Cholesterol Efflux in vivo

To determine cholesterol export in vivo, J774 cells were loaded with cholesterol and simultaneously incubated for 3 hours with 0.5 μCi/mL [3H]-cholesterol, followed by an overnight equilibration period as described by Tam et al. (J. Lipid Res. 2002 43:1410-1420). Cells were washed four times with PBS/BSA prior to the efflux studies and then detached from the culture dishes. Five million cells in 200 μl DMEM were injected into control mice or inflamed mice through the tail vein. Cells were allowed to establish within the mice for 24 hours.
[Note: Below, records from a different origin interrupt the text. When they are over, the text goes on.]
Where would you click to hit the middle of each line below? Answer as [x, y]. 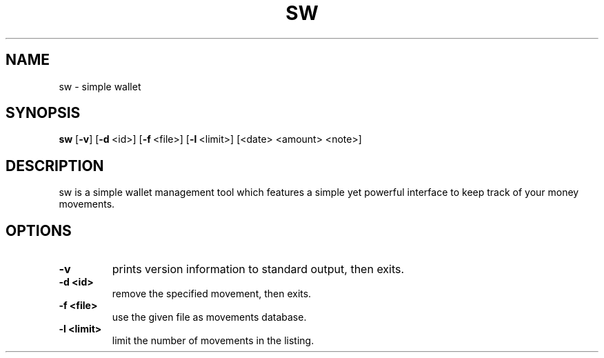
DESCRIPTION [55, 166]
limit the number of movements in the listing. [213, 341]
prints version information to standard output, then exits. [258, 269]
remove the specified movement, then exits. [212, 294]
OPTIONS [39, 230]
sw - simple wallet [100, 86]
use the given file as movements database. [209, 317]
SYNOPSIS [43, 113]
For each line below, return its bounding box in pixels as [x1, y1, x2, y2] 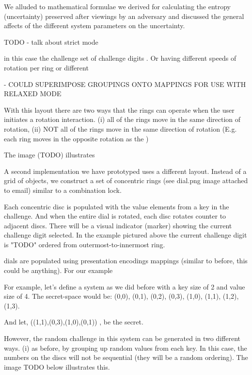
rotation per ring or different [4, 62, 89, 72]
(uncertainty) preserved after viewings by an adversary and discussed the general [4, 11, 244, 21]
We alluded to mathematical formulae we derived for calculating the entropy [4, 1, 231, 11]
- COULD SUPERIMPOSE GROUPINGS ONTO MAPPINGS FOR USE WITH [4, 79, 246, 89]
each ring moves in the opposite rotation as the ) [4, 133, 149, 143]
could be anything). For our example [4, 265, 113, 275]
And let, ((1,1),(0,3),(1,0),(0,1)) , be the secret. [4, 317, 143, 327]
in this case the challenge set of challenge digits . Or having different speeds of [4, 53, 236, 63]
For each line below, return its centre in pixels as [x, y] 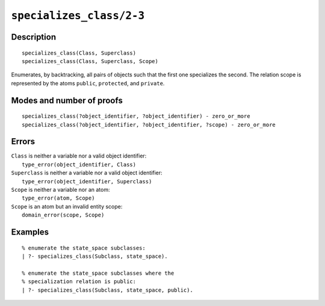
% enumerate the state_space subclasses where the [98, 273]
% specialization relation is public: [79, 282]
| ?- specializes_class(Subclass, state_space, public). [108, 290]
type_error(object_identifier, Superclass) [87, 181]
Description [34, 37]
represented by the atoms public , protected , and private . [88, 83]
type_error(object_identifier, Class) [79, 164]
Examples [30, 232]
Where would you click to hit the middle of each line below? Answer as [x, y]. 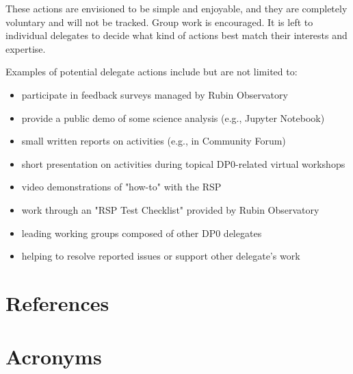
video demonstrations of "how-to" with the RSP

At 24 hours, mice (n=4/group) were treated with either 20 μg of Sandoz 58-035 (PBS diluted stock solution), approximately 20 μg of Sandoz 58-035 in a liposome formulation or phosphate buffered saline. At various time points, approximately 25 μl of blood were collected from the tail vein of each animal into heparinized capillary tubes and then centrifuged for 5 minutes in an Adams Autocrit Centrifuge to separate red blood cells from plasma. Cholesterol efflux was determined by measuring the appearance of [3H]-cholesterol in plasma by scintillation spectrometry. Results are depicted in FIG. 1.